BEGIN

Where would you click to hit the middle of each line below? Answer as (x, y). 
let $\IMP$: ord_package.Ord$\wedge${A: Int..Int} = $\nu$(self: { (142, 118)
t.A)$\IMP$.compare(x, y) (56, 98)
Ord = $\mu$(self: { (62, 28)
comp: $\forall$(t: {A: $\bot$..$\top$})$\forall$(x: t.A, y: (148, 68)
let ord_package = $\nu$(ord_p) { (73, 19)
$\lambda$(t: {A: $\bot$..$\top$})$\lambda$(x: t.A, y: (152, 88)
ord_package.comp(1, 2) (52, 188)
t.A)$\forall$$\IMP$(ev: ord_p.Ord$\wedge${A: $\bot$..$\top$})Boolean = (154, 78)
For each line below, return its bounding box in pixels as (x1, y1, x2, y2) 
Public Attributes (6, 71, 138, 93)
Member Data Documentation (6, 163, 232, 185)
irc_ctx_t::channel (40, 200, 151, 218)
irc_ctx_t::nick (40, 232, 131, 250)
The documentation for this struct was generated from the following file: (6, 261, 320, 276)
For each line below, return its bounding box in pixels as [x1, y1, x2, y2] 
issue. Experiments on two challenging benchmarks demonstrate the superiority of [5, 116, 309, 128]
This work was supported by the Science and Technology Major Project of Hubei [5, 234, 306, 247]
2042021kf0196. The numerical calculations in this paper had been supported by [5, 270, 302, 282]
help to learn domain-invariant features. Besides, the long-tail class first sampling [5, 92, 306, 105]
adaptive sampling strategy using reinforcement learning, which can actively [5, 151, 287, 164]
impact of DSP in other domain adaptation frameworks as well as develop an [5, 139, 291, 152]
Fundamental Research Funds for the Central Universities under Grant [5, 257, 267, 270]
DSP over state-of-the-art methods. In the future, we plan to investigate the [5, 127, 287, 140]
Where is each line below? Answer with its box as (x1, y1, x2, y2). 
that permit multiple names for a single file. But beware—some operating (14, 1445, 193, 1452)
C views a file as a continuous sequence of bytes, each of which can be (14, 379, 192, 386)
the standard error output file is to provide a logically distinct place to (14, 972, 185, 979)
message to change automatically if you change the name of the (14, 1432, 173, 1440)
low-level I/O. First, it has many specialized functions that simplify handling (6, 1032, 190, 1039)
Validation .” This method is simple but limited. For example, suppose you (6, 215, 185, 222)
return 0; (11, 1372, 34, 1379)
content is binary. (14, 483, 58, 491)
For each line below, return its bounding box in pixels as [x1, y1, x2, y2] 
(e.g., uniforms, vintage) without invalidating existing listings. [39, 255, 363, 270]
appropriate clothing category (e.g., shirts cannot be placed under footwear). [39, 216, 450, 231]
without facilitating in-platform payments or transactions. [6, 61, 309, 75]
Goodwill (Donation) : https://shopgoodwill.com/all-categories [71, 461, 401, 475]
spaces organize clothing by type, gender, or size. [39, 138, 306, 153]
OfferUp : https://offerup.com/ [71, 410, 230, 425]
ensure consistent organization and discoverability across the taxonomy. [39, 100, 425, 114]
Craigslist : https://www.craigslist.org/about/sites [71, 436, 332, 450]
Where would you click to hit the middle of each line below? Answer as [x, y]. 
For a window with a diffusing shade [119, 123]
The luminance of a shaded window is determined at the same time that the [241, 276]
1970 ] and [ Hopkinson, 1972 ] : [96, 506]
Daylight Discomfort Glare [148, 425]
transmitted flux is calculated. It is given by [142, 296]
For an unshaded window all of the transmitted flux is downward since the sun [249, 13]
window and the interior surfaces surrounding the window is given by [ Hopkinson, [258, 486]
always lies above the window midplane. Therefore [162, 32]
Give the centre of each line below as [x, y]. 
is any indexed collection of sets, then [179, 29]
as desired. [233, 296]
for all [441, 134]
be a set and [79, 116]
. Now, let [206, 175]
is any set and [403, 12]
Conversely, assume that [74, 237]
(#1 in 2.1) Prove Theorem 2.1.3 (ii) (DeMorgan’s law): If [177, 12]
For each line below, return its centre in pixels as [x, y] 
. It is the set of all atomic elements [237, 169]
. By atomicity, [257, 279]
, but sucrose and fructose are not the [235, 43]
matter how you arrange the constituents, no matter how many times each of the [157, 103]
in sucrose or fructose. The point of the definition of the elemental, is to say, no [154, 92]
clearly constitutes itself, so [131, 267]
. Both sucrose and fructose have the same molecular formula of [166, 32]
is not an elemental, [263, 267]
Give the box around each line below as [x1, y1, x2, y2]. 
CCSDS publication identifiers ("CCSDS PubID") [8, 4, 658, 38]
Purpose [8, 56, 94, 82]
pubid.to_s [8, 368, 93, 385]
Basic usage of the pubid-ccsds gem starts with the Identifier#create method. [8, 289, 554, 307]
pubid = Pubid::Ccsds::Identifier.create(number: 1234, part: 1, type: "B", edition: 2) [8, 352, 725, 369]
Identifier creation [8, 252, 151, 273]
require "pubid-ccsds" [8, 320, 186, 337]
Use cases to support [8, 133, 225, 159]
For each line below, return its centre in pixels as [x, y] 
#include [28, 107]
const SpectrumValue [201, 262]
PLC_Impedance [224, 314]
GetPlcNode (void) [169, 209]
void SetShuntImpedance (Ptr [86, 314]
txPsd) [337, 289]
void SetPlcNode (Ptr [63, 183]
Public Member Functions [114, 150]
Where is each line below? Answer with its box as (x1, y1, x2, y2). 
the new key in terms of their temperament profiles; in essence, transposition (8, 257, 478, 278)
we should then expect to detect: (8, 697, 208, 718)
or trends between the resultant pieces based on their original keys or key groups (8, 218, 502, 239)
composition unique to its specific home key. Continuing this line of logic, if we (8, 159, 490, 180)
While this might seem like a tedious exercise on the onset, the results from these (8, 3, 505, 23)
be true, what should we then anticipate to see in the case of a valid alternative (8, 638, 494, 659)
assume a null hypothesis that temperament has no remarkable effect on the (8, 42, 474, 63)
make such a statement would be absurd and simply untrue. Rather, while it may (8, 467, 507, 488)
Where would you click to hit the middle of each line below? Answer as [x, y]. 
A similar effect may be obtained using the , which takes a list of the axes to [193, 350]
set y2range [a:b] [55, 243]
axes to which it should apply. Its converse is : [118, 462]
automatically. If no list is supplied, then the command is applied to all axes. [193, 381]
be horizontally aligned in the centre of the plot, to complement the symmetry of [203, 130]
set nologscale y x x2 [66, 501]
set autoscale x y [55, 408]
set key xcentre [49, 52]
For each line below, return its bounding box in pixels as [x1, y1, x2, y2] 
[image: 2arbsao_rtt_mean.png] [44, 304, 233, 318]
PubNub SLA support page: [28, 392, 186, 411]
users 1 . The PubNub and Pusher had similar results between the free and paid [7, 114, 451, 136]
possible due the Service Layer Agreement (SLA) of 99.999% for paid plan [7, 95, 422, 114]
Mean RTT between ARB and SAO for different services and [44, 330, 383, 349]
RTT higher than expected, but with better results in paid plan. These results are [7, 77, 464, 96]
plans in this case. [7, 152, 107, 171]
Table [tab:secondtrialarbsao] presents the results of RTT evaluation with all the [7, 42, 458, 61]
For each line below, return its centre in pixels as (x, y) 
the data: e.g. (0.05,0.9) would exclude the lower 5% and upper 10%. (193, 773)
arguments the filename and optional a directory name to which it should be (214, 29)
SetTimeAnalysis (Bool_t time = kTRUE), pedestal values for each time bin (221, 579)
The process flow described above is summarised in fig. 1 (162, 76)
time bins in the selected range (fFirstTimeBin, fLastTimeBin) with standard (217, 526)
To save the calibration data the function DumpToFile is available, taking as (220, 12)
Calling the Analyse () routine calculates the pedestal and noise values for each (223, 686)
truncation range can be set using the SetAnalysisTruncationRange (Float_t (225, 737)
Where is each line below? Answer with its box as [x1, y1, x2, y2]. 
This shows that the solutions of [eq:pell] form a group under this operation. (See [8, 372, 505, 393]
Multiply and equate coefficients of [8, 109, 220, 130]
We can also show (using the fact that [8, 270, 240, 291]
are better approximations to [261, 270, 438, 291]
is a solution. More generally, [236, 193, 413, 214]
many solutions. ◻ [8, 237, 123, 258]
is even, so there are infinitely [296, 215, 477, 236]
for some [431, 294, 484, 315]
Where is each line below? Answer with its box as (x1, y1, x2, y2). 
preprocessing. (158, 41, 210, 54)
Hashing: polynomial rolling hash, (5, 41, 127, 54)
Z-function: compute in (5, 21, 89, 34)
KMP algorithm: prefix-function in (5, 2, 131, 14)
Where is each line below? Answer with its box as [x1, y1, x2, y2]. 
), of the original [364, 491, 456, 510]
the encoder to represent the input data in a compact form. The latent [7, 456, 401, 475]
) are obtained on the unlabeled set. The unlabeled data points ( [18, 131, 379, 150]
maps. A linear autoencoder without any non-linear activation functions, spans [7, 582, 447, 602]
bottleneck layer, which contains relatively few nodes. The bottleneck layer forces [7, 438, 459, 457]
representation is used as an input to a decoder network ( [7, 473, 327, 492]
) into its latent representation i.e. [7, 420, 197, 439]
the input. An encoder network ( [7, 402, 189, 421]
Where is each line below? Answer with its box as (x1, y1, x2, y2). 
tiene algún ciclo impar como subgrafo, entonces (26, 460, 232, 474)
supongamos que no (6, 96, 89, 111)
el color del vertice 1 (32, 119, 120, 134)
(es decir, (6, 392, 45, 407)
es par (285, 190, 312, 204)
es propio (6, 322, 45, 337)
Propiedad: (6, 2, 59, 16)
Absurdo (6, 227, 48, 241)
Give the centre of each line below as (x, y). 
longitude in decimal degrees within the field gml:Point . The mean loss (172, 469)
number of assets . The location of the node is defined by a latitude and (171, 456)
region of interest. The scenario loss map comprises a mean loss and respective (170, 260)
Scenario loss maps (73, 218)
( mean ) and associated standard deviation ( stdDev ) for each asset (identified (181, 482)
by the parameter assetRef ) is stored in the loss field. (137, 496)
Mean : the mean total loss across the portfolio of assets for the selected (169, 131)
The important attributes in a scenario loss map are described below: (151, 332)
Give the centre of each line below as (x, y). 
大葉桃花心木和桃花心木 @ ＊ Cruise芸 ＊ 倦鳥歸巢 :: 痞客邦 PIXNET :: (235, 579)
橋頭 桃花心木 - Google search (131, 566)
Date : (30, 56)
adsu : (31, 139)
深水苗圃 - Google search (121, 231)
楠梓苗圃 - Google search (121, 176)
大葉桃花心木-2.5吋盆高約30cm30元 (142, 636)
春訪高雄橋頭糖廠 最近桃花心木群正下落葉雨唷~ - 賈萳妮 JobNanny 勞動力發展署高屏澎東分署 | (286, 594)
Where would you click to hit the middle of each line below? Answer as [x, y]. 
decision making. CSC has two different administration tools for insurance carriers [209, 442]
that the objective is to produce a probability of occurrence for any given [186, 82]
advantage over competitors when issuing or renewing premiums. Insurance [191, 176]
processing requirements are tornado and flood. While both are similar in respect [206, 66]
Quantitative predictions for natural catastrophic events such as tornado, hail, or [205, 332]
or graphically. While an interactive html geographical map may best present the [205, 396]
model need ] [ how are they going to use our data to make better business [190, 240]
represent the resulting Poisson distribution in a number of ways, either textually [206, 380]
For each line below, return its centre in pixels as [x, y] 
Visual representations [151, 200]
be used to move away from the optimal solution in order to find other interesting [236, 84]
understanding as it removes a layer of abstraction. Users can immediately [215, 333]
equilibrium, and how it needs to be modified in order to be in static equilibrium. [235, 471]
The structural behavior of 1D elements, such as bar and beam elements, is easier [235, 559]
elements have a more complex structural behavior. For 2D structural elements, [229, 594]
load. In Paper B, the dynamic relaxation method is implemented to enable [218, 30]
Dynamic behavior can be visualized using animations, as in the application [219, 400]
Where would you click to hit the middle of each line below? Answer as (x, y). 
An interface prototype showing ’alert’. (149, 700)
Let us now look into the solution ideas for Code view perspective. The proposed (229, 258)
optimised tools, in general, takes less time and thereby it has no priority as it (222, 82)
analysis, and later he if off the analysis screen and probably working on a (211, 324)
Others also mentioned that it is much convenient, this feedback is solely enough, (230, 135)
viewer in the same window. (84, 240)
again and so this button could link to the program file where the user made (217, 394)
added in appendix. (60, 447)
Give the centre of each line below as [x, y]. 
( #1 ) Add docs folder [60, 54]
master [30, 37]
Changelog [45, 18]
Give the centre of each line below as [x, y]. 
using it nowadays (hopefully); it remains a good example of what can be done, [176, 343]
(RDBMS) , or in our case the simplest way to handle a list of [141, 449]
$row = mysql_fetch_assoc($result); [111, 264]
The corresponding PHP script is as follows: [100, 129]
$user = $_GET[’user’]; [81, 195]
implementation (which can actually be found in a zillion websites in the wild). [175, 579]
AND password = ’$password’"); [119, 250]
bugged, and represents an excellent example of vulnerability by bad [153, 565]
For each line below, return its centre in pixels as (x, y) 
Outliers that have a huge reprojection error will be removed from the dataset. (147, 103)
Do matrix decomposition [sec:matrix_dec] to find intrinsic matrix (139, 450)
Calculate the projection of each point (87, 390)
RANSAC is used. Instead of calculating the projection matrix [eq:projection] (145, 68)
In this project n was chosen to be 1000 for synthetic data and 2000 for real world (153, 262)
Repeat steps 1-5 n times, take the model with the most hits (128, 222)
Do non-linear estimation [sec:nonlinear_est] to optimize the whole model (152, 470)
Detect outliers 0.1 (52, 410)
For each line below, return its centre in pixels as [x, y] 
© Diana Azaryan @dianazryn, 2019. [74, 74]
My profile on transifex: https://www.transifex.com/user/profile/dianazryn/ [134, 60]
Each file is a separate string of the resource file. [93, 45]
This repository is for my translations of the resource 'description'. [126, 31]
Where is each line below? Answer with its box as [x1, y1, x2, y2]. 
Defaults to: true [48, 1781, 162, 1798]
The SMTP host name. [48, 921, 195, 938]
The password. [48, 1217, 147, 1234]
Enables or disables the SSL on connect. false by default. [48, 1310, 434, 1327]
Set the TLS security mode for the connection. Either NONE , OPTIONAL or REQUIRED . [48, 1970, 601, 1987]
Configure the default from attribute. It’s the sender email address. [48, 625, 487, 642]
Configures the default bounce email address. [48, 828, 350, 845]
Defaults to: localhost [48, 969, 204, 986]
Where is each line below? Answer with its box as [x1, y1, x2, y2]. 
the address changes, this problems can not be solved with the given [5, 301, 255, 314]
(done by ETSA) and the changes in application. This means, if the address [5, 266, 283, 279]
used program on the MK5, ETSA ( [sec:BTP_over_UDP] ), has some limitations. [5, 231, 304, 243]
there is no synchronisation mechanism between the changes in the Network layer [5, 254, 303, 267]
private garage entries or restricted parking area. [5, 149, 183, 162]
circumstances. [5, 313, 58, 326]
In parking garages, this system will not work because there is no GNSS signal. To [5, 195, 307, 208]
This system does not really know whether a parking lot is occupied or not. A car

END

_TRY IT_. Check each line above for the word "same", and copy the lines where it appears.

_RESULT OF THIS EXERCISE_.
The luminance of a shaded window is determined at the same time that the [241, 276]
. Both sucrose and fructose have the same molecular formula of [166, 32]
viewer in the same window. (84, 240)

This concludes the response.